> Your assignment
Line by line, copy the records below exactly and leave the pictures out.

====== Dataset records

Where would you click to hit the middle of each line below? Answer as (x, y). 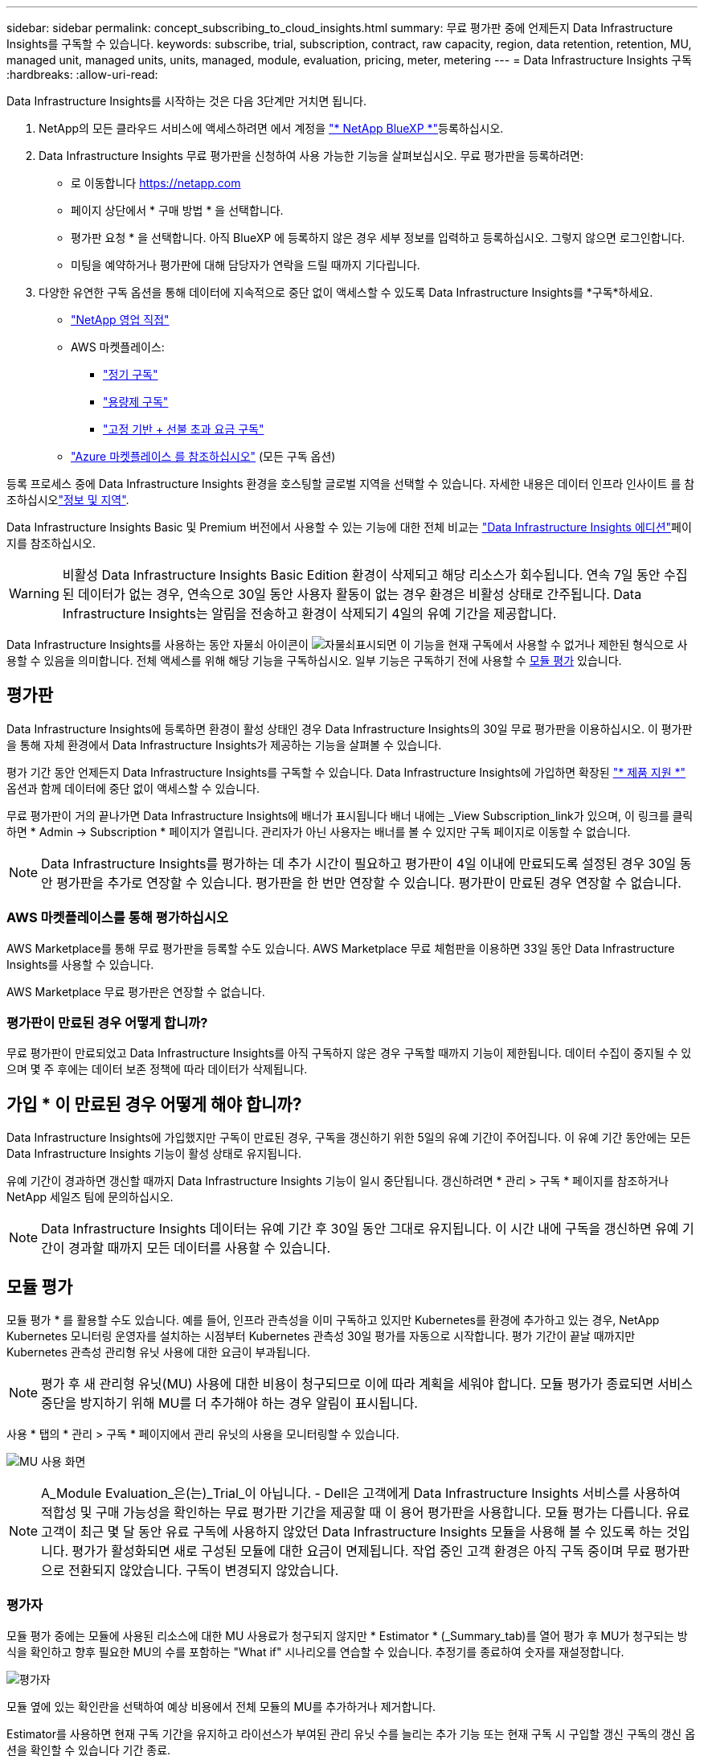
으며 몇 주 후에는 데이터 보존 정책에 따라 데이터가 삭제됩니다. (157, 1069)
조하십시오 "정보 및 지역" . (68, 500)
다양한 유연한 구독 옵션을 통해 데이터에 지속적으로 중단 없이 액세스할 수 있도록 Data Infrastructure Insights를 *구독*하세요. (346, 292)
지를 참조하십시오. (51, 543)
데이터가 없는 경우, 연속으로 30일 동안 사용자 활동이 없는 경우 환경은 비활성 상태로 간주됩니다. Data (360, 594)
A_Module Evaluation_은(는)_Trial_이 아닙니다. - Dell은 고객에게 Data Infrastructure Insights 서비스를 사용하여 (361, 1493)
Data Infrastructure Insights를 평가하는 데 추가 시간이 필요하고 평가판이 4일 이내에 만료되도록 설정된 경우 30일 (359, 863)
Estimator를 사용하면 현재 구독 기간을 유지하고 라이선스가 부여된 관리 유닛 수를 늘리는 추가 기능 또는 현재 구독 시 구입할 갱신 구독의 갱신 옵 (351, 1733)

============

> Result of this exercise
Where would you click to hit the middle of each line below? Answer as (x, y). 
으며 몇 주 후에는 데이터 보존 정책에 따라 데이터가 삭제됩니다. (157, 1069)
조하십시오 "정보 및 지역" . (68, 500)
다양한 유연한 구독 옵션을 통해 데이터에 지속적으로 중단 없이 액세스할 수 있도록 Data Infrastructure Insights를 *구독*하세요. (346, 292)
지를 참조하십시오. (51, 543)
데이터가 없는 경우, 연속으로 30일 동안 사용자 활동이 없는 경우 환경은 비활성 상태로 간주됩니다. Data (360, 594)
A_Module Evaluation_은(는)_Trial_이 아닙니다. - Dell은 고객에게 Data Infrastructure Insights 서비스를 사용하여 (361, 1493)
Data Infrastructure Insights를 평가하는 데 추가 시간이 필요하고 평가판이 4일 이내에 만료되도록 설정된 경우 30일 (359, 863)
Estimator를 사용하면 현재 구독 기간을 유지하고 라이선스가 부여된 관리 유닛 수를 늘리는 추가 기능 또는 현재 구독 시 구입할 갱신 구독의 갱신 옵 (351, 1733)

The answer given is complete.